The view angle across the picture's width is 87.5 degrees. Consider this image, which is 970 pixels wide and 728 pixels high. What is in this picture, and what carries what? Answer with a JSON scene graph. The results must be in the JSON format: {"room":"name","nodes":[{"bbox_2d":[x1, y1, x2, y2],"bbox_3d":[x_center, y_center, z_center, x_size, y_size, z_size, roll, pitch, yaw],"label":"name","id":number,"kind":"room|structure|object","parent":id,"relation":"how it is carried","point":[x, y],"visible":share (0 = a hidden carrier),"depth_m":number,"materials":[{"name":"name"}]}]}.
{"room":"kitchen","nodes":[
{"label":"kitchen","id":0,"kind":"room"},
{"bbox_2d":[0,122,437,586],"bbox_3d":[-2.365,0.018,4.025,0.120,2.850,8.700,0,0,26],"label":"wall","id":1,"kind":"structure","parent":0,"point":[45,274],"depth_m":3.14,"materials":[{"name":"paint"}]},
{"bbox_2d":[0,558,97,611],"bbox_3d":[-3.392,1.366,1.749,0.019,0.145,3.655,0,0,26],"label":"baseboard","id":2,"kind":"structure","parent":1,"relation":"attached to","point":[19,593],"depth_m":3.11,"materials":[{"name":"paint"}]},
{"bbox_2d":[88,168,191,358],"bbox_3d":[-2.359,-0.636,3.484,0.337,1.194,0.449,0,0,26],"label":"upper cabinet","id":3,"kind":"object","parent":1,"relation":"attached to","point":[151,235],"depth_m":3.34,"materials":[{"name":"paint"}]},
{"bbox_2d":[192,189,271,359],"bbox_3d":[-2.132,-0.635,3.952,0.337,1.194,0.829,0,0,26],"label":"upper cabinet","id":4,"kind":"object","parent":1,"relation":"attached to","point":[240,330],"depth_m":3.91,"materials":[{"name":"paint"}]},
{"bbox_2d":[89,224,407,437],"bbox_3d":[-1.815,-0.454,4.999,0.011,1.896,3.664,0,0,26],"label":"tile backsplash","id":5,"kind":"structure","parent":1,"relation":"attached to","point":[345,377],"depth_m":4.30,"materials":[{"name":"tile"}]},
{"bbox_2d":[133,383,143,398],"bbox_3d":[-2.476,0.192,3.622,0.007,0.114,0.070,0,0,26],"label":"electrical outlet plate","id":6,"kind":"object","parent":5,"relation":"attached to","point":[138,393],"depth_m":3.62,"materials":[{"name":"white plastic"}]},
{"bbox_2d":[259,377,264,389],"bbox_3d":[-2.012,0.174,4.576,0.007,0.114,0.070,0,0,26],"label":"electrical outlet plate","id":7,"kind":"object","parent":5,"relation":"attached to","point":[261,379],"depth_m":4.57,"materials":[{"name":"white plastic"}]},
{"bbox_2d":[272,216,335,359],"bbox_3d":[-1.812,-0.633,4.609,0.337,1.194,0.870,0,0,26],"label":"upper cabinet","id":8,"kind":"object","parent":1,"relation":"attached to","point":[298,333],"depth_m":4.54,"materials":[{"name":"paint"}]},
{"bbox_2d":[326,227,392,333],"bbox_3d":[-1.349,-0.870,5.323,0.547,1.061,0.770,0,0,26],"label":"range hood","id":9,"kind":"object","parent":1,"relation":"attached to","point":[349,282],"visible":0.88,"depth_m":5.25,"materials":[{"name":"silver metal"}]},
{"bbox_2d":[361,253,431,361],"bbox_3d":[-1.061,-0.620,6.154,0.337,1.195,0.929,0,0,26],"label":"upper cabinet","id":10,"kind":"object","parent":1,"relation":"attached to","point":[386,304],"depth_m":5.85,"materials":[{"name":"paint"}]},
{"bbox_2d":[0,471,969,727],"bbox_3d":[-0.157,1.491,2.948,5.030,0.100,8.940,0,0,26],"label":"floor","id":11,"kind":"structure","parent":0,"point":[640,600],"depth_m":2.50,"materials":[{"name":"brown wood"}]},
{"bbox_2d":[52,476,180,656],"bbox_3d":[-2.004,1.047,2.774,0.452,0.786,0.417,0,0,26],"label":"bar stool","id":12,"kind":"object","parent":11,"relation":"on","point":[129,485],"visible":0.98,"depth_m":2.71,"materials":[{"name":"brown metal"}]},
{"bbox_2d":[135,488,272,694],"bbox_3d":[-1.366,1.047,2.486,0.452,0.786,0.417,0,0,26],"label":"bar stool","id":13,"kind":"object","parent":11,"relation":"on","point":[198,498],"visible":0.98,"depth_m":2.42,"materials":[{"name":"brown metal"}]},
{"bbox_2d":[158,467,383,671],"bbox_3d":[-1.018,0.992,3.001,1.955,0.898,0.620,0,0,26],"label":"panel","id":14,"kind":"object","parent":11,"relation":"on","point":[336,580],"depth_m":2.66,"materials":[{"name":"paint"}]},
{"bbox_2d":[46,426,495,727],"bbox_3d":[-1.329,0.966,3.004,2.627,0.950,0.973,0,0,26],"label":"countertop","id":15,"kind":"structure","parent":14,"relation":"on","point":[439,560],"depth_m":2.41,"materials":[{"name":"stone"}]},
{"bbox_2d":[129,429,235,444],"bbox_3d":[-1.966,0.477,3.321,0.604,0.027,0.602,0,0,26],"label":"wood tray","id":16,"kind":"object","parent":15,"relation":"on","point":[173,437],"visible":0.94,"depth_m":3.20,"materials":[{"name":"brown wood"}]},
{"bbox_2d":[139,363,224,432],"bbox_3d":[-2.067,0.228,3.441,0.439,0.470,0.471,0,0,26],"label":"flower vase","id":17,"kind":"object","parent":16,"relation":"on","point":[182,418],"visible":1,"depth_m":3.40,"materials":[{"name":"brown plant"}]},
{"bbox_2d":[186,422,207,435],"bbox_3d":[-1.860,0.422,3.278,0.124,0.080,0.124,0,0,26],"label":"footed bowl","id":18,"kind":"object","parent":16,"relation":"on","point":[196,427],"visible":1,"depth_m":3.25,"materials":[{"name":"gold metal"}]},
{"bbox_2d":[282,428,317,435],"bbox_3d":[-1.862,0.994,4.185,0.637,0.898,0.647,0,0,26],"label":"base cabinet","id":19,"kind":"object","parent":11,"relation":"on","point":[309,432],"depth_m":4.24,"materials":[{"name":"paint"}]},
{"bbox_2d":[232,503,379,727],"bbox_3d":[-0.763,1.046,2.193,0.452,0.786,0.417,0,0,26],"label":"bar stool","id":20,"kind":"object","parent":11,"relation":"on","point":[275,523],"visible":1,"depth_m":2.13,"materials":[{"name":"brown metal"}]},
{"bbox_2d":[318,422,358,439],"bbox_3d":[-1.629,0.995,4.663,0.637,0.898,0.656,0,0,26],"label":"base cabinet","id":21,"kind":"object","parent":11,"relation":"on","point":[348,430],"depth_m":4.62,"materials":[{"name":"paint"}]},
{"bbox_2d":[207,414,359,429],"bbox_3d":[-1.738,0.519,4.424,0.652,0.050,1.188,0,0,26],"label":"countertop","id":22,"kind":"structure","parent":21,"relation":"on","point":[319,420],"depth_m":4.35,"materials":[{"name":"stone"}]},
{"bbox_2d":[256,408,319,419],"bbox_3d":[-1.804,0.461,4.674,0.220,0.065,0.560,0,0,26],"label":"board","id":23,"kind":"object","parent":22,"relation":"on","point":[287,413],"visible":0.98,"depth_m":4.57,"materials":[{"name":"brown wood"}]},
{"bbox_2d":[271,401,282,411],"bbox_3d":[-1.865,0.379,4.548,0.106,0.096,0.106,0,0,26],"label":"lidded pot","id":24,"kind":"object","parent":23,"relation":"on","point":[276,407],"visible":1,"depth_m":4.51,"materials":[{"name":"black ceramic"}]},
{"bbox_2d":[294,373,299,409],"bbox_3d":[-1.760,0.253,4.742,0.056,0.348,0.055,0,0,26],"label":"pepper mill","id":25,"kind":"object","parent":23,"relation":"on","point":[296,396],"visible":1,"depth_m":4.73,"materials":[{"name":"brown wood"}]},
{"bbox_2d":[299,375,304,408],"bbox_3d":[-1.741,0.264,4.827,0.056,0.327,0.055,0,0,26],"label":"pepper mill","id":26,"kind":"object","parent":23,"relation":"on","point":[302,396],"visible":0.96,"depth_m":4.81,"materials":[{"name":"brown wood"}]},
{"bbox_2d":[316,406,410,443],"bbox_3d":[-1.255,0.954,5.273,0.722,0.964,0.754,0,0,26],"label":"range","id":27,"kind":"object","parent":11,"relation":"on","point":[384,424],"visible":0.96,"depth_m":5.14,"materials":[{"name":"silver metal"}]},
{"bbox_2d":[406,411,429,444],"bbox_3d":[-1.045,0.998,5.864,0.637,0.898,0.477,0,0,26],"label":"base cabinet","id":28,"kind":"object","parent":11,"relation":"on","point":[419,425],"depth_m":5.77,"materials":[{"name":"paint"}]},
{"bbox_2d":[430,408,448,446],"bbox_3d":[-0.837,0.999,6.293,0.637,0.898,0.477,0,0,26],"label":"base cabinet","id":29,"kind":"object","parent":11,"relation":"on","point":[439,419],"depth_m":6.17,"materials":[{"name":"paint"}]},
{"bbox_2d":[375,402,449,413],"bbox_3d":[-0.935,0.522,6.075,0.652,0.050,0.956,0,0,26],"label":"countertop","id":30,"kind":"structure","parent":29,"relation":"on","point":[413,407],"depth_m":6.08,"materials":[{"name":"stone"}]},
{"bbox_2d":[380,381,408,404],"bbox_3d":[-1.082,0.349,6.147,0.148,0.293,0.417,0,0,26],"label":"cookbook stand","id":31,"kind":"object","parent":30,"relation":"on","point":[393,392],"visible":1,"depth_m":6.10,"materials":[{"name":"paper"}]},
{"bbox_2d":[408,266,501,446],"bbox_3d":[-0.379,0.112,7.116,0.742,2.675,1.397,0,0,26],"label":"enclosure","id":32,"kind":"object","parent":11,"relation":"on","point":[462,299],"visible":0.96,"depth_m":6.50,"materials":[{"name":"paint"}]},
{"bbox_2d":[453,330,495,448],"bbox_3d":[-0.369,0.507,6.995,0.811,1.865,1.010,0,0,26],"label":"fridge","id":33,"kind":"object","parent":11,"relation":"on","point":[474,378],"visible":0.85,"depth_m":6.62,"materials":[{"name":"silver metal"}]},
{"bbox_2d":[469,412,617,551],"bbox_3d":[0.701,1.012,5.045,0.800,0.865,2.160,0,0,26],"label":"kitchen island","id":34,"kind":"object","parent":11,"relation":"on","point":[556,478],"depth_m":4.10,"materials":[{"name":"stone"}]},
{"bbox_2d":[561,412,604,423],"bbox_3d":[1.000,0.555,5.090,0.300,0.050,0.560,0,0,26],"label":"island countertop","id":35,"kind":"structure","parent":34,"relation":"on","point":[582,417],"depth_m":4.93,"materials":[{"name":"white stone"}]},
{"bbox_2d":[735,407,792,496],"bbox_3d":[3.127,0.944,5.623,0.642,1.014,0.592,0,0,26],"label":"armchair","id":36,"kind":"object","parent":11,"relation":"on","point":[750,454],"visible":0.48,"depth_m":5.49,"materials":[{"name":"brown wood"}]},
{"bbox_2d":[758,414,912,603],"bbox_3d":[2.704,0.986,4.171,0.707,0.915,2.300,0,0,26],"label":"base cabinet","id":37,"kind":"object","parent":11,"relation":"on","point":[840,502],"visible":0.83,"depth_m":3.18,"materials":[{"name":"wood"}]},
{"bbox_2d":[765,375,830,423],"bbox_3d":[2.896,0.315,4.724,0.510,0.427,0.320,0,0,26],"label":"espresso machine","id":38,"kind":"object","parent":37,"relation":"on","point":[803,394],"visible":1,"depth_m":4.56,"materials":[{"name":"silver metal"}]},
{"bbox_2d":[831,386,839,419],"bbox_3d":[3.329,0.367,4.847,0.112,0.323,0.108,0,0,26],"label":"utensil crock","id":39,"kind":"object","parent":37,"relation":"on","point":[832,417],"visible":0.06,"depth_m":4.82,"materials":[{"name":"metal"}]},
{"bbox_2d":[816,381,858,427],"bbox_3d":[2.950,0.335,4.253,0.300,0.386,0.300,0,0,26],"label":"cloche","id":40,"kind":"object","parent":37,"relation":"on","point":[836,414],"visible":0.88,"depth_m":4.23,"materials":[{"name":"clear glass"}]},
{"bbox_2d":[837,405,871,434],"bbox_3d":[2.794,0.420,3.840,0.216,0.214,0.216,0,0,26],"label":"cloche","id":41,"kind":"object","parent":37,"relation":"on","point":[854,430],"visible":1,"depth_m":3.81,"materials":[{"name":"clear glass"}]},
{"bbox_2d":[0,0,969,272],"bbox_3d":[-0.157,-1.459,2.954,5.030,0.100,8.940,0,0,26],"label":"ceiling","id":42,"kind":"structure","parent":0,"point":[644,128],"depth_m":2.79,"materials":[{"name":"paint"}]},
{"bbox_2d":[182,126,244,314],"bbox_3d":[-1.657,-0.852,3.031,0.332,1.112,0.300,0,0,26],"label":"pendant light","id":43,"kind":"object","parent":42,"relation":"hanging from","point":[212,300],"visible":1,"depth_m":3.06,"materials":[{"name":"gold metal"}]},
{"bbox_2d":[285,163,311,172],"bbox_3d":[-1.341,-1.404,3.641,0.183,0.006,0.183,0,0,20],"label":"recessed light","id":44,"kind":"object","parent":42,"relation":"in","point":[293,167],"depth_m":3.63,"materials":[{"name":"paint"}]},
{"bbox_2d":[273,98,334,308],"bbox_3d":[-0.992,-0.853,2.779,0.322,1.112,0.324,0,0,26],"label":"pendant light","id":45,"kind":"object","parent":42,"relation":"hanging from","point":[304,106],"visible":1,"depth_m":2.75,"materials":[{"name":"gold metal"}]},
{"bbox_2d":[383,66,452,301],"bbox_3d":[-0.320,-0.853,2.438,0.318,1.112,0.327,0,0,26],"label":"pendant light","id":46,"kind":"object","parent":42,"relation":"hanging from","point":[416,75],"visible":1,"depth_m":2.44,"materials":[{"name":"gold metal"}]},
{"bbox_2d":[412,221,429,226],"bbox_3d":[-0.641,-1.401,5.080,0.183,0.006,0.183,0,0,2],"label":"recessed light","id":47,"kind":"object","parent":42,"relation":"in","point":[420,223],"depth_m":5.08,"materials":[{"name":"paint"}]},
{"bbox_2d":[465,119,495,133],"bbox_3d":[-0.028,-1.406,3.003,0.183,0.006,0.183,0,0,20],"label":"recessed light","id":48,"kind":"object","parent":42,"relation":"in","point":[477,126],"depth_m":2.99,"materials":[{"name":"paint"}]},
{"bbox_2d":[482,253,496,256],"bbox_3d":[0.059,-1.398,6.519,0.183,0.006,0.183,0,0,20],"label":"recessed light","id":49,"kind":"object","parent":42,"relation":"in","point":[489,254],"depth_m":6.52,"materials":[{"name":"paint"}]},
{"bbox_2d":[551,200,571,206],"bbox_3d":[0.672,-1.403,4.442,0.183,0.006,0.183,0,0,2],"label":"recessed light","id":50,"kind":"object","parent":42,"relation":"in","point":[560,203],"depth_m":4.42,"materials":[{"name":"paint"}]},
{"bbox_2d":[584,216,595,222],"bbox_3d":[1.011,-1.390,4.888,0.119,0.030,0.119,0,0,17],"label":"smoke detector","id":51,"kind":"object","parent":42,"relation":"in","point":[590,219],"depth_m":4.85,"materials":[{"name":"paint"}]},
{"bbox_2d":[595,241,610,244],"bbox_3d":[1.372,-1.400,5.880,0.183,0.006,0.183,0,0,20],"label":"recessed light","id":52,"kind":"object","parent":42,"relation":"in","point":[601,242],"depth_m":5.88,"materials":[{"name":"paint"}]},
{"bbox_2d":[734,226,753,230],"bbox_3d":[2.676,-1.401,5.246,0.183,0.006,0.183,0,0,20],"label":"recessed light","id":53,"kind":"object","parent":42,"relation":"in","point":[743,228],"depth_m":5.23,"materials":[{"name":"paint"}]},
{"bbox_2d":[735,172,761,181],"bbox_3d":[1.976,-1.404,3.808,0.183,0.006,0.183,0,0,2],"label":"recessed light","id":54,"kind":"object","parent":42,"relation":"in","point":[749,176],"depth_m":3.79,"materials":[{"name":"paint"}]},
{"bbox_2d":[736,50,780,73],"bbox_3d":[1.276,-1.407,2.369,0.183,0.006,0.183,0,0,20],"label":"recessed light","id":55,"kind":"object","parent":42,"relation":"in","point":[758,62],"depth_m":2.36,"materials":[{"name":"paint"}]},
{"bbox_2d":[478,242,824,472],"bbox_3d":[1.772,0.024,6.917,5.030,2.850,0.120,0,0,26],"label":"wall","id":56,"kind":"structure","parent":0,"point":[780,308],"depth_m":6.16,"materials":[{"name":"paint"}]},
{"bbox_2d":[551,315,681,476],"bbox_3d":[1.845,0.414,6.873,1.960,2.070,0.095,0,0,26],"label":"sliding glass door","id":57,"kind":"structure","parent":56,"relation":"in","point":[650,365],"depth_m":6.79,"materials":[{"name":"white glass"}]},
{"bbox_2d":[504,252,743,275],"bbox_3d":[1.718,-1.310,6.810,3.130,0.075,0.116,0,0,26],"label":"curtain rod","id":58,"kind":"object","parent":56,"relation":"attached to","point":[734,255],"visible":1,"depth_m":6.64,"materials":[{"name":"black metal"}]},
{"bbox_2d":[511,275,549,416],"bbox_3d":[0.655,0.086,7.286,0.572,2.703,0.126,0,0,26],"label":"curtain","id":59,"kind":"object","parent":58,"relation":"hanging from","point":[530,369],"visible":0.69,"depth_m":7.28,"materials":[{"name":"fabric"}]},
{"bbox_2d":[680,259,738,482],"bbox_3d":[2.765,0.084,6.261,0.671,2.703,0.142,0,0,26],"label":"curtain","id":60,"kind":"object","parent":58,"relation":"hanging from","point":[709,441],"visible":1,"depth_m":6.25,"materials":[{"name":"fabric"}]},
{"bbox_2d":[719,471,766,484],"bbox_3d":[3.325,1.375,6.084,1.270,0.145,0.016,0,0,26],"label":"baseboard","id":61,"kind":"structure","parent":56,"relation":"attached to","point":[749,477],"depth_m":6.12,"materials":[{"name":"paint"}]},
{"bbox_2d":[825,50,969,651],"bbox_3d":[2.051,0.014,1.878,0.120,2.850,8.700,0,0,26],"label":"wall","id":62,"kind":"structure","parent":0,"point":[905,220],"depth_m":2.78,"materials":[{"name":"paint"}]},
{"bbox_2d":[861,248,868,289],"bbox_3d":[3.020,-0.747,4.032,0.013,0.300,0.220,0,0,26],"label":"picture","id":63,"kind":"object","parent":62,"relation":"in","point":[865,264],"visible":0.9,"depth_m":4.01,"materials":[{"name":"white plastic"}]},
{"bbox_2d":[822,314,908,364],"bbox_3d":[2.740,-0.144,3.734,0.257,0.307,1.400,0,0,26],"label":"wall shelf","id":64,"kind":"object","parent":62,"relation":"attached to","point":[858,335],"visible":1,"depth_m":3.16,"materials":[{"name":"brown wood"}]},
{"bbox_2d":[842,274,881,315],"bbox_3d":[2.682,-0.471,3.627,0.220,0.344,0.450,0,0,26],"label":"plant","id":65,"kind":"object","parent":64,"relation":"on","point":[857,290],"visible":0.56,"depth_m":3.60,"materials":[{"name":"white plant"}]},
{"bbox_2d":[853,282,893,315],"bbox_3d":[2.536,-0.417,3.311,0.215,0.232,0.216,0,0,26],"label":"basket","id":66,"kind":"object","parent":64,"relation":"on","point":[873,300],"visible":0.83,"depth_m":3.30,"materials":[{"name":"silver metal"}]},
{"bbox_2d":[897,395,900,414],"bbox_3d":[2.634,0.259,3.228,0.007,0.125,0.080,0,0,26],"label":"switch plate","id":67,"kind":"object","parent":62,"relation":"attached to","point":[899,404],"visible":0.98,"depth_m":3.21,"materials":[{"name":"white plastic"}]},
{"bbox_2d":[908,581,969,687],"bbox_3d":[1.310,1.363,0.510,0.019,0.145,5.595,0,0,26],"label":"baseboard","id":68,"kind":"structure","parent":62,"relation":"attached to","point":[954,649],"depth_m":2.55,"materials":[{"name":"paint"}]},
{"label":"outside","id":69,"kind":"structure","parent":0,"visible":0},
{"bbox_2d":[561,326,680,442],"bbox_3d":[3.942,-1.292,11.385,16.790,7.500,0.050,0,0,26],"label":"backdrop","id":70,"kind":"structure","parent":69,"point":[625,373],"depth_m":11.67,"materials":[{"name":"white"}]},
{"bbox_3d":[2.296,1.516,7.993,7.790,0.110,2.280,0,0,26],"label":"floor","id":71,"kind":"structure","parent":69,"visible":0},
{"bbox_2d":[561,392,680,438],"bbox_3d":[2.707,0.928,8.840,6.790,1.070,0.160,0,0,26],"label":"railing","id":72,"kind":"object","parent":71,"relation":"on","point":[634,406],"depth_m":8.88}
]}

◆ ◆ ◆ ◆

- **TASK INSTRUCTIONS**
For each line above that contains "kitchen", make a copy.

- **RESULT OF THE EXERCISE**
{"room":"kitchen","nodes":[
{"label":"kitchen","id":0,"kind":"room"},
{"bbox_2d":[469,412,617,551],"bbox_3d":[0.701,1.012,5.045,0.800,0.865,2.160,0,0,26],"label":"kitchen island","id":34,"kind":"object","parent":11,"relation":"on","point":[556,478],"depth_m":4.10,"materials":[{"name":"stone"}]},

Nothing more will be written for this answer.